PROBLEM STATEMENT
Your answer should hold exactly the lines below from the line with "Opcije dostupne u" through the line with "perform downsampling by", both included, and no pictures at all.

Start of DATA

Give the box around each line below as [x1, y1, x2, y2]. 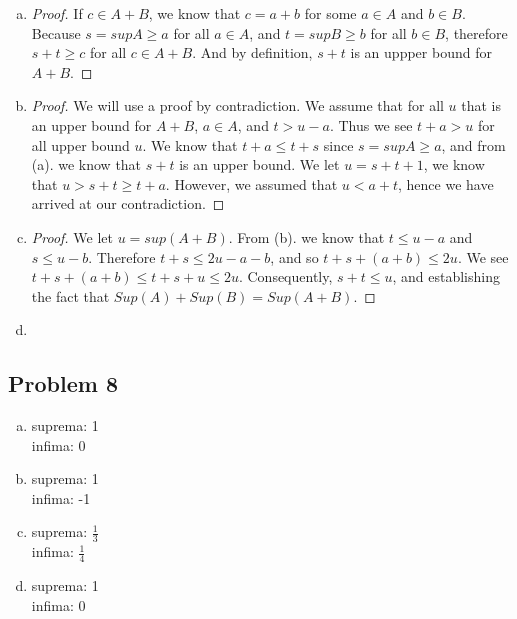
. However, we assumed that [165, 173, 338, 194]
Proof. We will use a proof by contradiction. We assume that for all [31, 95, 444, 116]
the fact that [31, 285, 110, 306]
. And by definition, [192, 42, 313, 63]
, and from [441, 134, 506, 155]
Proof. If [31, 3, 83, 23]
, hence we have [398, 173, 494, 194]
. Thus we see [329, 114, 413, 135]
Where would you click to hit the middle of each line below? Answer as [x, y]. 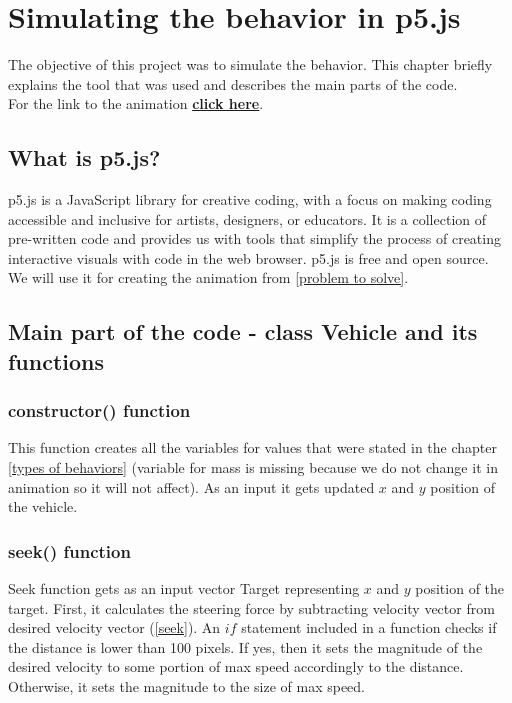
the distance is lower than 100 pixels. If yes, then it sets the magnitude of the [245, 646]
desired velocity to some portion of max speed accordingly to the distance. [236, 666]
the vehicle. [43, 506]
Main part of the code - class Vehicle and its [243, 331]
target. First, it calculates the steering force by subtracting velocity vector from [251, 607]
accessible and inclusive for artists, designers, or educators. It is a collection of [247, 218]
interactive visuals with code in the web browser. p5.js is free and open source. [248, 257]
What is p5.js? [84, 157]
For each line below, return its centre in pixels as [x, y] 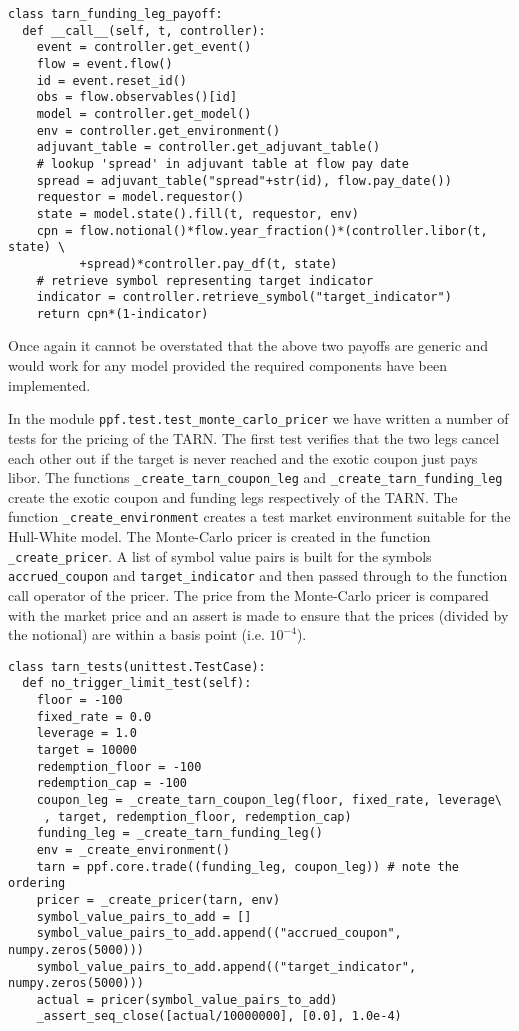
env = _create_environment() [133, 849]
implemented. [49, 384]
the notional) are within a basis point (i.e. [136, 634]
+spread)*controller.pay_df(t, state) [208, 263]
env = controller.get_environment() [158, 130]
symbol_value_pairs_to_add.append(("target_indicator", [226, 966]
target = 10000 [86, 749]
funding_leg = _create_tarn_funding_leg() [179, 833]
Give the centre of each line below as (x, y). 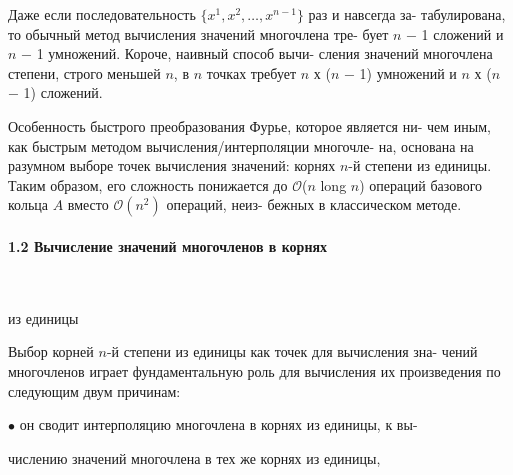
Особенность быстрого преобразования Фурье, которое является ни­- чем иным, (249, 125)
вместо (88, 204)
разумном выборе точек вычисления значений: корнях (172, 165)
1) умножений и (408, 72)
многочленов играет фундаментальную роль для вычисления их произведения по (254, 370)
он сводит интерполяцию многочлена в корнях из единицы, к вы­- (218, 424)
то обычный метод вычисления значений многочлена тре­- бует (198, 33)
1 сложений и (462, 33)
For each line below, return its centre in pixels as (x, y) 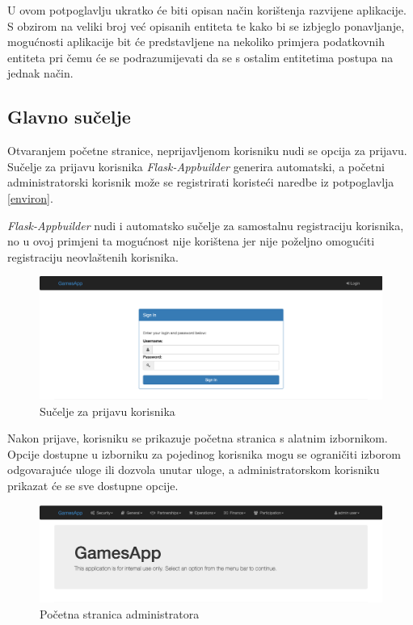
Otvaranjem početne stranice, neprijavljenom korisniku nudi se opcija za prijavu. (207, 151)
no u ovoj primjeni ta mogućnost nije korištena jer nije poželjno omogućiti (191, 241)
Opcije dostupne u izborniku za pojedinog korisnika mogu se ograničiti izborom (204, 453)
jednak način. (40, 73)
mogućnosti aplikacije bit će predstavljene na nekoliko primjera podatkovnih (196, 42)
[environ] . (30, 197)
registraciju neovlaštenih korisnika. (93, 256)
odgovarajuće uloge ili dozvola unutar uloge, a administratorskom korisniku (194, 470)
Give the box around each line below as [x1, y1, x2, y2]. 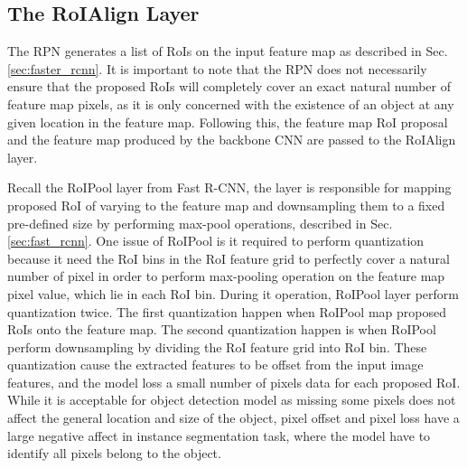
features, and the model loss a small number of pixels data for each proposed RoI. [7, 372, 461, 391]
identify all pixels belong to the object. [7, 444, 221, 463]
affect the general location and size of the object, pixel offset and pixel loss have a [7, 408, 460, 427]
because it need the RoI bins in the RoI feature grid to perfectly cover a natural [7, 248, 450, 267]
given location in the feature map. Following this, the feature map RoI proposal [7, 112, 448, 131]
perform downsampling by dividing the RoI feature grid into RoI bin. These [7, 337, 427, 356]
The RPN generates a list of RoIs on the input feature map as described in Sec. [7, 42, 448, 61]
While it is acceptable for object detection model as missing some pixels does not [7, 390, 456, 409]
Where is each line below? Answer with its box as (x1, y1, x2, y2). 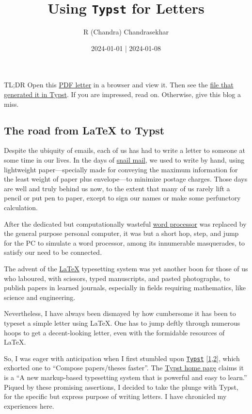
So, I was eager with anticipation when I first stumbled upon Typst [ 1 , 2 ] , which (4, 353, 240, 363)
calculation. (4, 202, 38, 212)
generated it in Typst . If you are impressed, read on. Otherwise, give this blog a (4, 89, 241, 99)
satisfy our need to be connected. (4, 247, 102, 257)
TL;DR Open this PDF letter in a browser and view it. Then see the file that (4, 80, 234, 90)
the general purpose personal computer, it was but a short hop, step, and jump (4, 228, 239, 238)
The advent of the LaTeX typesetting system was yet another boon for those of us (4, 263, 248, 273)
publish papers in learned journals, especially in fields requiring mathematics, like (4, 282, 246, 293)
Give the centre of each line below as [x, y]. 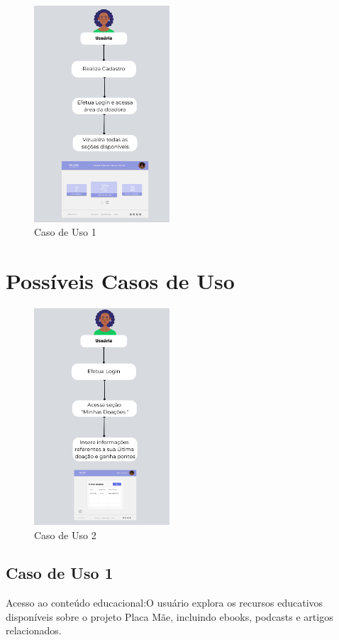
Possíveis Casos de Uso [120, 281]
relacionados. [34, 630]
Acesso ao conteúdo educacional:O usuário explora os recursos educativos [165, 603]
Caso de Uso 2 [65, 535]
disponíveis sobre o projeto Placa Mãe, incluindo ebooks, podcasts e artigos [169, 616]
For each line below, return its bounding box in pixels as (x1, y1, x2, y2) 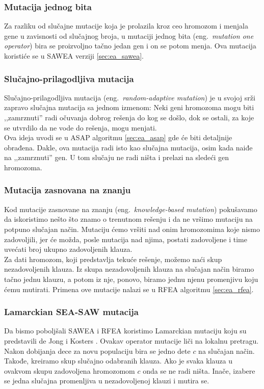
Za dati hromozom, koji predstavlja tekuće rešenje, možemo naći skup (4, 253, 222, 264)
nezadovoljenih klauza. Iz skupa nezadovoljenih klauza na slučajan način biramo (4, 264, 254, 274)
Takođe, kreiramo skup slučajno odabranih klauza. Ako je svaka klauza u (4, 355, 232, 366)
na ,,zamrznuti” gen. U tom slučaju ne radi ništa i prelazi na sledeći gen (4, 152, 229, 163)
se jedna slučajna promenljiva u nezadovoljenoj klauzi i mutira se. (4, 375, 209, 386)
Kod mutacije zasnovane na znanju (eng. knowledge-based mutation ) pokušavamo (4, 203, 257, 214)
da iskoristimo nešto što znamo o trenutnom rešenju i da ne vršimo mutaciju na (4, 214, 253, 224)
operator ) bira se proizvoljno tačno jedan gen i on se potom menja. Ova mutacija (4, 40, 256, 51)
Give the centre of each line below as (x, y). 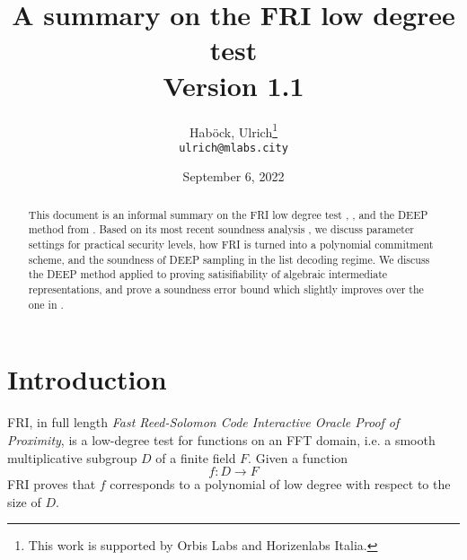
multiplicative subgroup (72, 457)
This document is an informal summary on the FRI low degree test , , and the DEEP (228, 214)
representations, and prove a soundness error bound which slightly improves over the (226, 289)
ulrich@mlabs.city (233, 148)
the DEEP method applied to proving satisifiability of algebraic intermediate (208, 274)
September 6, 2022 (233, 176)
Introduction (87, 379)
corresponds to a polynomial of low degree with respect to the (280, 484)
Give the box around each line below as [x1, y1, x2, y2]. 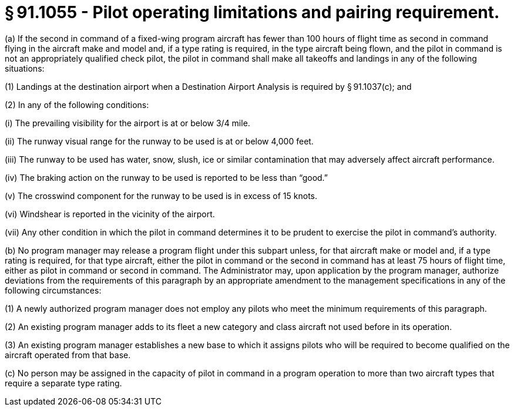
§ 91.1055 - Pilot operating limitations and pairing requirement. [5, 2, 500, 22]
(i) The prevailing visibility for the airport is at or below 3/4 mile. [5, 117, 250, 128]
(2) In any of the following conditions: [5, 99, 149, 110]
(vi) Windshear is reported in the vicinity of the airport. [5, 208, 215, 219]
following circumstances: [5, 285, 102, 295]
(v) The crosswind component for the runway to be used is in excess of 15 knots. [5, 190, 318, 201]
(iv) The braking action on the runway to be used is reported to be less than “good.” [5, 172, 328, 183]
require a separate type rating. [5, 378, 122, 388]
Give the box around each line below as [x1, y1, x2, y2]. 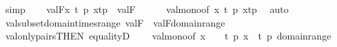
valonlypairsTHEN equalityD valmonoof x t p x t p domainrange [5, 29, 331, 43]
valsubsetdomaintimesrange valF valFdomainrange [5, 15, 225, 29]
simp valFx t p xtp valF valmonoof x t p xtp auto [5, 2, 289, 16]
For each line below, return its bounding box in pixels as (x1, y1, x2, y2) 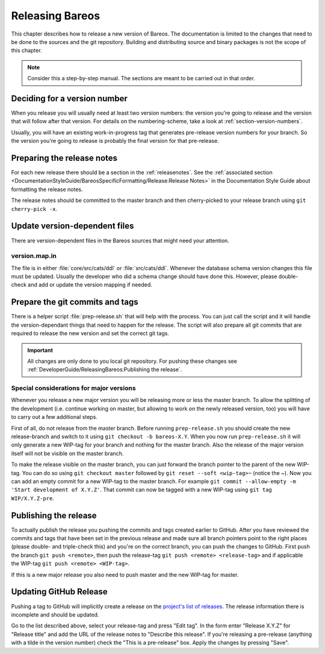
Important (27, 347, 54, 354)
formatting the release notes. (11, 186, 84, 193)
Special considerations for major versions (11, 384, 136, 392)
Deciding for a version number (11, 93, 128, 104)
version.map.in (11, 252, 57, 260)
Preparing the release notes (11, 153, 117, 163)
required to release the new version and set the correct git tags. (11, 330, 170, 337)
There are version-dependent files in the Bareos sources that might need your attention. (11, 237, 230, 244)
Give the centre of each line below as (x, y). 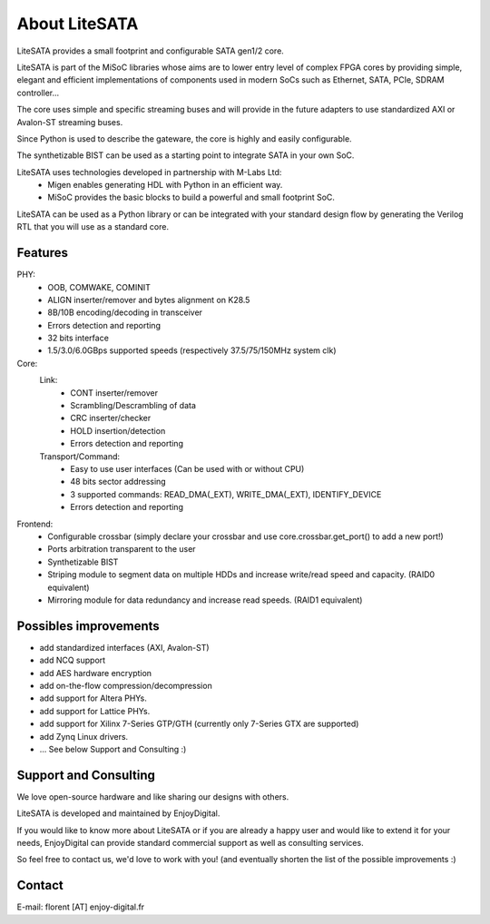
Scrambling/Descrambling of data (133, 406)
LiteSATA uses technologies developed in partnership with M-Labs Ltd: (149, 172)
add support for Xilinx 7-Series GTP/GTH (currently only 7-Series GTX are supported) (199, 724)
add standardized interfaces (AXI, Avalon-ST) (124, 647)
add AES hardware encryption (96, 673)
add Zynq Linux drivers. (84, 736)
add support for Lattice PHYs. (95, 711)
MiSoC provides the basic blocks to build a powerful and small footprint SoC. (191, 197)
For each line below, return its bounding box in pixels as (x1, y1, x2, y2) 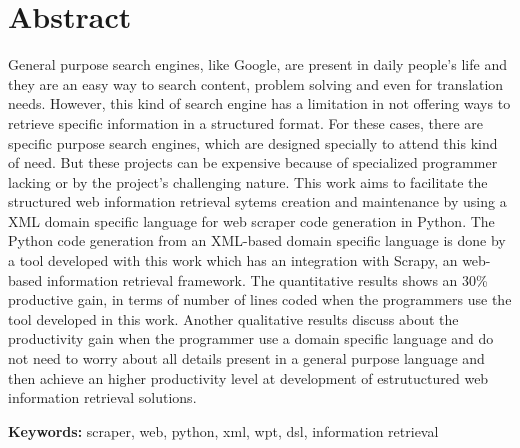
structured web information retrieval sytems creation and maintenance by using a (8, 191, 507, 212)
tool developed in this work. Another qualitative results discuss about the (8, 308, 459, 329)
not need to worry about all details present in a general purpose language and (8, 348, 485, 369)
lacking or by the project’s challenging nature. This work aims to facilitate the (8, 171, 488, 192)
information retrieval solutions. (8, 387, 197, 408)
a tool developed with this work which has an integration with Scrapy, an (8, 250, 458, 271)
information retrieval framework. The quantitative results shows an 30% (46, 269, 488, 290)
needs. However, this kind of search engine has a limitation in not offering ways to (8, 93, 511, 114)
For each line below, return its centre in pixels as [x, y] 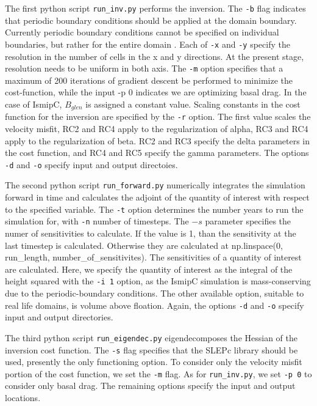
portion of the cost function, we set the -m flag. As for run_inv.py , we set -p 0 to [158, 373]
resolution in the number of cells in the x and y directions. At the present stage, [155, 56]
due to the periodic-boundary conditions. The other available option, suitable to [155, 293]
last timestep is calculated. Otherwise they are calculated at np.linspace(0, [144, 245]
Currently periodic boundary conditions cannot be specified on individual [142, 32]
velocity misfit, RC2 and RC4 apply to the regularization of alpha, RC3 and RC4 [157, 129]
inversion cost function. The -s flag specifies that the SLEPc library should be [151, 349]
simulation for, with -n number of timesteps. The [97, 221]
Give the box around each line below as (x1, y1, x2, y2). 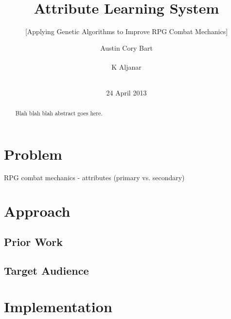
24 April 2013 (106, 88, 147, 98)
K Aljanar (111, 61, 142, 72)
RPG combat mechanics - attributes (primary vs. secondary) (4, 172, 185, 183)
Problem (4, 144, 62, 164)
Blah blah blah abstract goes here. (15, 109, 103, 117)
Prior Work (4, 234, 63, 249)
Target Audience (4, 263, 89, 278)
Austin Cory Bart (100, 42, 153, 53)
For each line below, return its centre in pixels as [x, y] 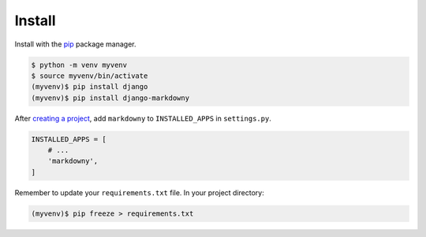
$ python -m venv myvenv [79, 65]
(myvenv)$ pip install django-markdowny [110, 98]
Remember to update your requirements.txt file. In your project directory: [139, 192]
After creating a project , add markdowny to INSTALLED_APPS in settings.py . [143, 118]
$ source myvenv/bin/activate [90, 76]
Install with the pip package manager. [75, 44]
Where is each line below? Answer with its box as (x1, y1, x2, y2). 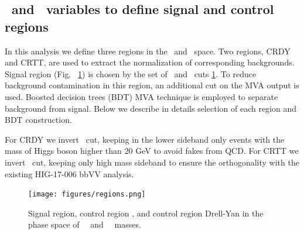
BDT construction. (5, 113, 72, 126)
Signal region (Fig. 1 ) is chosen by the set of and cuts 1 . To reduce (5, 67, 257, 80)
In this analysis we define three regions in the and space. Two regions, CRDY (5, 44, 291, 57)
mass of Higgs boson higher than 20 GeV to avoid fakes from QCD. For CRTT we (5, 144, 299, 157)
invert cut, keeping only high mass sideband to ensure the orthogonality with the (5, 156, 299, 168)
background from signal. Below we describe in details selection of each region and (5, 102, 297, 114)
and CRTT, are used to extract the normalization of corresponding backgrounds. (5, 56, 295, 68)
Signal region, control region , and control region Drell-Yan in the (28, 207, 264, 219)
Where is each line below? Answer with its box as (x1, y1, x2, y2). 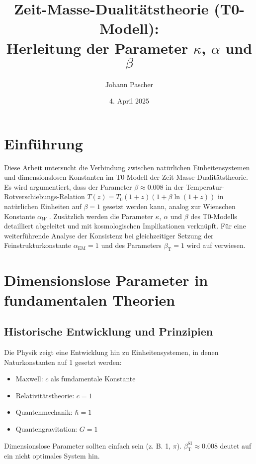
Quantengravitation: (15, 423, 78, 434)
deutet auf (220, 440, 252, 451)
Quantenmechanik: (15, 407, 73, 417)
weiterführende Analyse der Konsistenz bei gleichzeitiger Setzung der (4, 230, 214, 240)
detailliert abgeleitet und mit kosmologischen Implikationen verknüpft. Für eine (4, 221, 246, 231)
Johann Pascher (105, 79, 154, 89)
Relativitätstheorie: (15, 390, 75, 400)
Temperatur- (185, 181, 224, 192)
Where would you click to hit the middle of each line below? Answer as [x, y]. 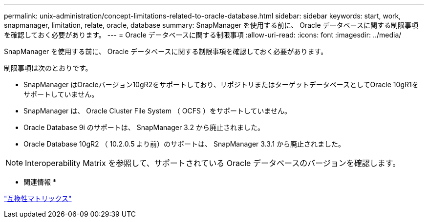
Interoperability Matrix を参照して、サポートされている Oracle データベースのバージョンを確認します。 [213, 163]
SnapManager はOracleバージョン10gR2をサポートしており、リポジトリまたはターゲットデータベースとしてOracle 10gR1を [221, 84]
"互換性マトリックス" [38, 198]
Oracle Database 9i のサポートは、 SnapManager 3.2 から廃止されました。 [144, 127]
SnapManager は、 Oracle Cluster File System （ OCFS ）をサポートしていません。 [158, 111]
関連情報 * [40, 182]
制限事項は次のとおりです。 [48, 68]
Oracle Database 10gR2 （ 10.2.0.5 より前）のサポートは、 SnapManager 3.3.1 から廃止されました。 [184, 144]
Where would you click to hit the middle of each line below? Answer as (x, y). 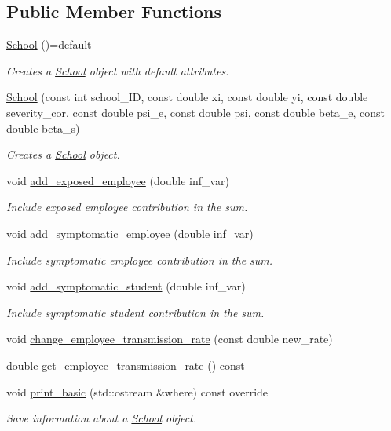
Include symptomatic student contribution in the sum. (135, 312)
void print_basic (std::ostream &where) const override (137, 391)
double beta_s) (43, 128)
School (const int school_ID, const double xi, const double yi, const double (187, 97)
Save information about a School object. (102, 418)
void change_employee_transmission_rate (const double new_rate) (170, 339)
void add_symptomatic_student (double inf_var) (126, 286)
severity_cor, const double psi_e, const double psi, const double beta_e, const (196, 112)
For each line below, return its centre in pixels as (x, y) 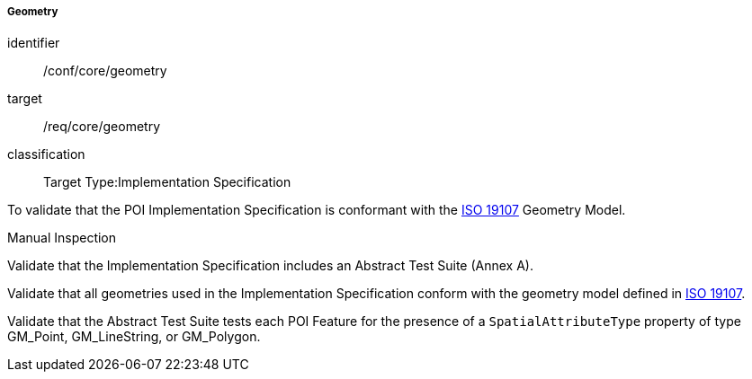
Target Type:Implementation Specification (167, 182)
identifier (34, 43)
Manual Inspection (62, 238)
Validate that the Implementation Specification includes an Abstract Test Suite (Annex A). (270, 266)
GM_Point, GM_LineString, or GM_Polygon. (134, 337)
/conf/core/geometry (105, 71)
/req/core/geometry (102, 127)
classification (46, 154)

End of DATA

FINISHED TASK
Opcije dostupne u izborniku za pojedinog korisnika mogu se ograničiti izborom (204, 453)
jednak način. (40, 73)
mogućnosti aplikacije bit će predstavljene na nekoliko primjera podatkovnih (196, 42)
[environ] . (30, 197)
registraciju neovlaštenih korisnika. (93, 256)
odgovarajuće uloge ili dozvola unutar uloge, a administratorskom korisniku (194, 470)
Give the box around each line below as [x1, y1, x2, y2]. 
features, and the model loss a small number of pixels data for each proposed RoI. [7, 372, 461, 391]
identify all pixels belong to the object. [7, 444, 221, 463]
affect the general location and size of the object, pixel offset and pixel loss have a [7, 408, 460, 427]
because it need the RoI bins in the RoI feature grid to perfectly cover a natural [7, 248, 450, 267]
given location in the feature map. Following this, the feature map RoI proposal [7, 112, 448, 131]
perform downsampling by dividing the RoI feature grid into RoI bin. These [7, 337, 427, 356]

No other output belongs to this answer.